*** SOURCE DATA

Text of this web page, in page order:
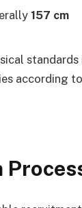
157 cm
according
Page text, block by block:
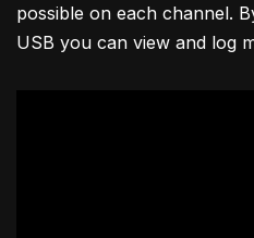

******

■ **WHAT THE TASK ASKS**
Transcribe the data completely. No pictures should appear in the transcription.

■ **SOLUTION**
Text of this web page, in page order:
157 cm
according
Page text, block by block:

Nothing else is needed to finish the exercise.